------ Extracted material

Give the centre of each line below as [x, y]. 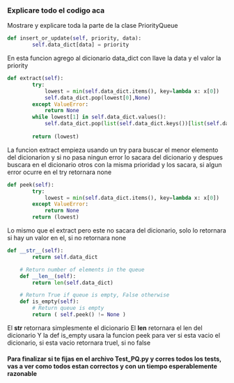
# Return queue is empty [68, 308]
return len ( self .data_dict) [73, 283]
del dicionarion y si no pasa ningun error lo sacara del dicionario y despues [115, 157]
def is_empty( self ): [49, 302]
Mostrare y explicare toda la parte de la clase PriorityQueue [93, 26]
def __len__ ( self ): [48, 276]
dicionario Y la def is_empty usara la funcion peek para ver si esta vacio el [114, 335]
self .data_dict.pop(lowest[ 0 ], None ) [97, 97]
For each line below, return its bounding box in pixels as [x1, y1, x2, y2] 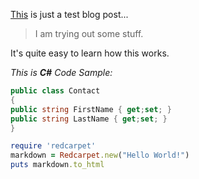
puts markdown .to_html [10, 160, 105, 170]
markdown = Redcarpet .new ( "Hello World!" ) [10, 150, 190, 161]
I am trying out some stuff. [34, 28, 144, 39]
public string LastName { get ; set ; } [10, 114, 168, 124]
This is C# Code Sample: [10, 67, 113, 78]
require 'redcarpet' [10, 141, 97, 151]
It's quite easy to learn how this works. [10, 47, 170, 59]
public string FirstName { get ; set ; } [10, 104, 172, 114]
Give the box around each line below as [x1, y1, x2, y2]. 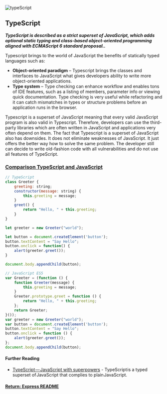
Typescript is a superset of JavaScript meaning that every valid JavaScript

------------

* **Task to carry out**
Output exactly the lines from the line with "public string LastName" to the last line of the records, including both, and leave every picture out.

* **Response**
public string LastName { get ; set ; } [10, 114, 168, 124]
This is C# Code Sample: [10, 67, 113, 78]
require 'redcarpet' [10, 141, 97, 151]
It's quite easy to learn how this works. [10, 47, 170, 59]
public string FirstName { get ; set ; } [10, 104, 172, 114]
Give the box around each line below as [x1, y1, x2, y2]. 
Typescript is a superset of JavaScript meaning that every valid JavaScript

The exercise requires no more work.